(Records from a dataset)

────────────────

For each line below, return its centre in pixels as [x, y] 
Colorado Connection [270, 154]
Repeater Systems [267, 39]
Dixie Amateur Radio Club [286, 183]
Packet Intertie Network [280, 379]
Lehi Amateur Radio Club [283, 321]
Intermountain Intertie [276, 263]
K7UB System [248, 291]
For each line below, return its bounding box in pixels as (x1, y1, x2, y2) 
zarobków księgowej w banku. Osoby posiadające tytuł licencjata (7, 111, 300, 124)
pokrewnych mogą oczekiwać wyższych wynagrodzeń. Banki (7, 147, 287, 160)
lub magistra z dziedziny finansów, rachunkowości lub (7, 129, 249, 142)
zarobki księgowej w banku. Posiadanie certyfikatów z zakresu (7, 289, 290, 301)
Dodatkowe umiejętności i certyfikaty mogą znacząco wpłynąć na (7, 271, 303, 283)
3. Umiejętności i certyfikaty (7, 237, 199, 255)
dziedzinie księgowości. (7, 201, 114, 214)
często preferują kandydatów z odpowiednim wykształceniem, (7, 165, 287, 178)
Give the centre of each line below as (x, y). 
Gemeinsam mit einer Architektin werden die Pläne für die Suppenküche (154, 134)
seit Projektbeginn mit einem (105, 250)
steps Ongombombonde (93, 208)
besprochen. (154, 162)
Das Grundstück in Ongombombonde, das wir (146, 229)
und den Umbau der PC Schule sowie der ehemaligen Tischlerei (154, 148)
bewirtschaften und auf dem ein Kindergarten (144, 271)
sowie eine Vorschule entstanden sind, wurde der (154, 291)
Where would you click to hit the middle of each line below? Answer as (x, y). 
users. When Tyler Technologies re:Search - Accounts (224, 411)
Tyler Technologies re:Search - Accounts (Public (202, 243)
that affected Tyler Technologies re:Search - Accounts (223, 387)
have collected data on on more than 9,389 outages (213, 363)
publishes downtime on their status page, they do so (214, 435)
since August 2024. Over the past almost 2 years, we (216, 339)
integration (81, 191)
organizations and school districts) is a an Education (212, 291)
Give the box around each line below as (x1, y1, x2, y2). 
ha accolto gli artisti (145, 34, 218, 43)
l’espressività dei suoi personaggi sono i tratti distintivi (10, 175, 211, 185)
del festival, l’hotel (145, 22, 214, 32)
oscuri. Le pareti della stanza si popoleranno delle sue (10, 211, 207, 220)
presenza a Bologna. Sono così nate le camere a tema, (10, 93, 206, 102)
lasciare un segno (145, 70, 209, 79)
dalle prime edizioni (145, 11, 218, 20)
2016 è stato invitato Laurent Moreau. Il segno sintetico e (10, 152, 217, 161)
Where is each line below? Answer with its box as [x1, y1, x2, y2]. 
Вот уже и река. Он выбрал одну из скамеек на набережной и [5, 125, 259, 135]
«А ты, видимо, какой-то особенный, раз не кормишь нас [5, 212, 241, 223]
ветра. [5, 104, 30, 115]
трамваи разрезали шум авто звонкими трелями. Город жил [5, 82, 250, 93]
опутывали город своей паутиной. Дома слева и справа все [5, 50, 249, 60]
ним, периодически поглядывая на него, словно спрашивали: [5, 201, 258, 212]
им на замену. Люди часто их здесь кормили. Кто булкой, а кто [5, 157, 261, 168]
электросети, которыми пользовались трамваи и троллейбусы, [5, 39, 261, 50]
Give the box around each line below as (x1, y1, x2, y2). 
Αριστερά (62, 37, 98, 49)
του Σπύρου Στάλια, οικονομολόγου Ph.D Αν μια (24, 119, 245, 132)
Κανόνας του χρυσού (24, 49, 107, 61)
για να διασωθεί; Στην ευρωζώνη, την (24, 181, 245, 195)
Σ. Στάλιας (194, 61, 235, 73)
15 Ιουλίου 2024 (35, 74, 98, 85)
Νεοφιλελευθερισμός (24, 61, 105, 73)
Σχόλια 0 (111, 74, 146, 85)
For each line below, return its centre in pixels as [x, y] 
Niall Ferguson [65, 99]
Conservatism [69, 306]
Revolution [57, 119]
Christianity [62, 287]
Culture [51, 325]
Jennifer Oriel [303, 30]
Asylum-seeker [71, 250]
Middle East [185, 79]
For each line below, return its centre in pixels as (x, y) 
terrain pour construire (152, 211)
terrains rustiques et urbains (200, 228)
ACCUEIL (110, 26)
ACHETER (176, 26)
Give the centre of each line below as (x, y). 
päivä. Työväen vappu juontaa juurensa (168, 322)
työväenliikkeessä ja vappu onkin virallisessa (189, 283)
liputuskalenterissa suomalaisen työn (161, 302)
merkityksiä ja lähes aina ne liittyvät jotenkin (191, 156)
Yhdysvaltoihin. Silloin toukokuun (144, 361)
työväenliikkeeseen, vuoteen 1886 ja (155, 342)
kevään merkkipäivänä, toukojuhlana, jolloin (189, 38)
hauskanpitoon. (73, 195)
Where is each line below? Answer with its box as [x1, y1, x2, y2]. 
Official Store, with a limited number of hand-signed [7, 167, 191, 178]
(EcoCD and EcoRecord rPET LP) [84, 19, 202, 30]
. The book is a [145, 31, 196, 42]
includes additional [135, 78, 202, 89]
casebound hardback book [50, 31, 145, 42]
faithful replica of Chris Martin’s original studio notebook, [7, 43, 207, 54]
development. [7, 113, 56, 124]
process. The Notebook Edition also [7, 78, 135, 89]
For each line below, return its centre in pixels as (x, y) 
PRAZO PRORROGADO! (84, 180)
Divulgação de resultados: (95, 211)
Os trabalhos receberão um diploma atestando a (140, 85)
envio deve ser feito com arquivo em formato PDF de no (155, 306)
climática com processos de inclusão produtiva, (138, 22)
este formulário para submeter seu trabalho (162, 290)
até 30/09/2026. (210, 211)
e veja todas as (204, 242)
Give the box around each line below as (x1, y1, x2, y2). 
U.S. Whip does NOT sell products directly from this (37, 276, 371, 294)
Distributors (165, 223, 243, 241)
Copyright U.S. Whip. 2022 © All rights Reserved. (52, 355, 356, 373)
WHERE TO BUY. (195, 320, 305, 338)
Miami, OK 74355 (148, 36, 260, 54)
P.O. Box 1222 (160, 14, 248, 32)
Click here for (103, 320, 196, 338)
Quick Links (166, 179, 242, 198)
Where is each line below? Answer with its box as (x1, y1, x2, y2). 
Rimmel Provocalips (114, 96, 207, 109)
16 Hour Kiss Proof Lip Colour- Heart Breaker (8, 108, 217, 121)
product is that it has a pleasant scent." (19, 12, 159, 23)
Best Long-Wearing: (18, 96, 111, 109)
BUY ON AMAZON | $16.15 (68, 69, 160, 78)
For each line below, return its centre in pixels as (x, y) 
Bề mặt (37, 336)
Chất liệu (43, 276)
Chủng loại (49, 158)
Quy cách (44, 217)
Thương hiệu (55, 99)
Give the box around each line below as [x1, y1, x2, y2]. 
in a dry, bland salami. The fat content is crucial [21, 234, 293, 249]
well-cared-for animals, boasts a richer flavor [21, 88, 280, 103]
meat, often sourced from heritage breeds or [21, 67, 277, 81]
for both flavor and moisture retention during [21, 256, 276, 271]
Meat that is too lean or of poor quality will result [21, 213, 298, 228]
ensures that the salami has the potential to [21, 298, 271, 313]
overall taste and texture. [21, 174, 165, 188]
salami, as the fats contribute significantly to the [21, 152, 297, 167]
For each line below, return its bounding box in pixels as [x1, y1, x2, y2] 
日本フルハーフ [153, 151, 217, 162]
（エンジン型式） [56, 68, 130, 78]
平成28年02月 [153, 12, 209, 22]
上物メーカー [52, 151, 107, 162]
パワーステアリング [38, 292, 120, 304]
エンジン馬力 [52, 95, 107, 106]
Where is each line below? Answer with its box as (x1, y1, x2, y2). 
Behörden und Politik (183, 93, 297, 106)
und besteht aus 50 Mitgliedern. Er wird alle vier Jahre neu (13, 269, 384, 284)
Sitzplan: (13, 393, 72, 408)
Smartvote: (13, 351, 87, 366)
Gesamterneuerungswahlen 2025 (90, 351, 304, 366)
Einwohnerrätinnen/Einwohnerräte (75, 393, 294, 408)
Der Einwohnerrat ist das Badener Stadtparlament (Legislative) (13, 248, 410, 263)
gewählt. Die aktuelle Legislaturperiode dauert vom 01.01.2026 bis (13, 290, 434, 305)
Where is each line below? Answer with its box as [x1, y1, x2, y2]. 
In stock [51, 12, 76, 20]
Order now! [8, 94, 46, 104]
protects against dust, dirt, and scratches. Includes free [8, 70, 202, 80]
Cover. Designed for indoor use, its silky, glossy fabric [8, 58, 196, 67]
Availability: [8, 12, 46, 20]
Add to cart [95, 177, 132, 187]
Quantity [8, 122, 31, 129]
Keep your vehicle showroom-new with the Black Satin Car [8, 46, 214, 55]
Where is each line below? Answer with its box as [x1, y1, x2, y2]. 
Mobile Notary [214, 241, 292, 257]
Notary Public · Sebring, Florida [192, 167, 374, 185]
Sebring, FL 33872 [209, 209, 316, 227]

────────────────

§ **Work required**
Please transcribe only the lines in the records above running from the line that has "includes additional [135, 78, 202, 89]" through the line that has "Distributors (165, 223, 243, 241)", both included, exactly as they appear.

§ **Written answer**
includes additional [135, 78, 202, 89]
casebound hardback book [50, 31, 145, 42]
faithful replica of Chris Martin’s original studio notebook, [7, 43, 207, 54]
development. [7, 113, 56, 124]
process. The Notebook Edition also [7, 78, 135, 89]
For each line below, return its centre in pixels as (x, y) 
PRAZO PRORROGADO! (84, 180)
Divulgação de resultados: (95, 211)
Os trabalhos receberão um diploma atestando a (140, 85)
envio deve ser feito com arquivo em formato PDF de no (155, 306)
climática com processos de inclusão produtiva, (138, 22)
este formulário para submeter seu trabalho (162, 290)
até 30/09/2026. (210, 211)
e veja todas as (204, 242)
Give the box around each line below as (x1, y1, x2, y2). 
U.S. Whip does NOT sell products directly from this (37, 276, 371, 294)
Distributors (165, 223, 243, 241)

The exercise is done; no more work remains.